* [YOUR ASSIGNMENT]: Give back each line of the data exactly as it reads, minus the pictures.

* [EXERCISE INPUT]:
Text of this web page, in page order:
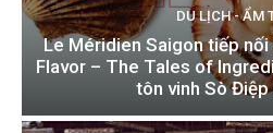
DU LỊCH - ẨM
Le Méridien Saigon tiếp
Flavor – The Tales of
tôn vinh Sò
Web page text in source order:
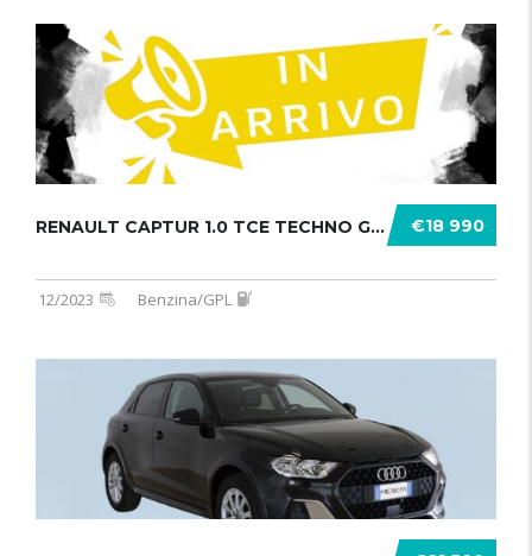
€18 990
RENAULT CAPTUR 1.0 TCE TECHNO GPL 1 .......
12/2023 Benzina/GPL
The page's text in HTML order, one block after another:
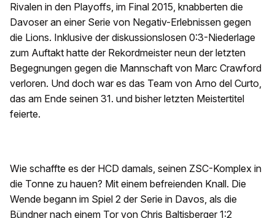
Rivalen in den Playoffs, im Final 2015, knabberten die
Davoser an einer Serie von Negativ-Erlebnissen gegen
die Lions. Inklusive der diskussionslosen 0:3-Niederlage
zum Auftakt hatte der Rekordmeister neun der letzten
Begegnungen gegen die Mannschaft von Marc Crawford
verloren. Und doch war es das Team von Arno del Curto,
das am Ende seinen 31. und bisher letzten Meistertitel
feierte.
Wie schaffte es der HCD damals, seinen ZSC-Komplex in
die Tonne zu hauen? Mit einem befreienden Knall. Die
Wende begann im Spiel 2 der Serie in Davos, als die
Bündner nach einem Tor von Chris Baltisberger 1:2
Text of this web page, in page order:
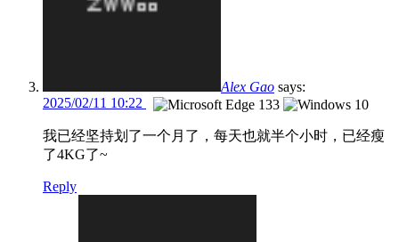
Alex Gao says:
2025/02/11 10:22
我已经坚持划了一个月了，每天也就半个小时，已经瘦
了4KG了~
Reply
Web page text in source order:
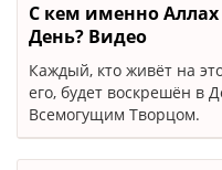
С кем именно
День? Видео
Каждый, кто живёт на
его, будет воскрешён в
Всемогущим Творцом.
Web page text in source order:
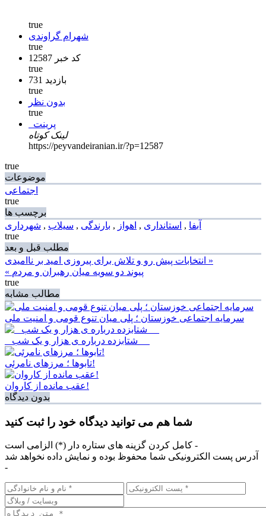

* [PROBLEM SOLUTION]:
Text of this web page, in page order:
DU LỊCH - ẨM
Le Méridien Saigon tiếp
Flavor – The Tales of
tôn vinh Sò
Web page text in source order:
€18 990
RENAULT CAPTUR 1.0 TCE TECHNO GPL 1 .......
12/2023 Benzina/GPL
The page's text in HTML order, one block after another:
Rivalen in den Playoffs, im Final 2015, knabberten die
Davoser an einer Serie von Negativ-Erlebnissen gegen
die Lions. Inklusive der diskussionslosen 0:3-Niederlage
zum Auftakt hatte der Rekordmeister neun der letzten
Begegnungen gegen die Mannschaft von Marc Crawford
verloren. Und doch war es das Team von Arno del Curto,
das am Ende seinen 31. und bisher letzten Meistertitel
feierte.
Wie schaffte es der HCD damals, seinen ZSC-Komplex in
die Tonne zu hauen? Mit einem befreienden Knall. Die
Wende begann im Spiel 2 der Serie in Davos, als die
Bündner nach einem Tor von Chris Baltisberger 1:2
Text of this web page, in page order:
Alex Gao says:
2025/02/11 10:22
我已经坚持划了一个月了，每天也就半个小时，已经瘦
了4KG了~
Reply
Web page text in source order:
С кем именно
День? Видео
Каждый, кто живёт на
его, будет воскрешён в
Всемогущим Творцом.
Web page text in source order:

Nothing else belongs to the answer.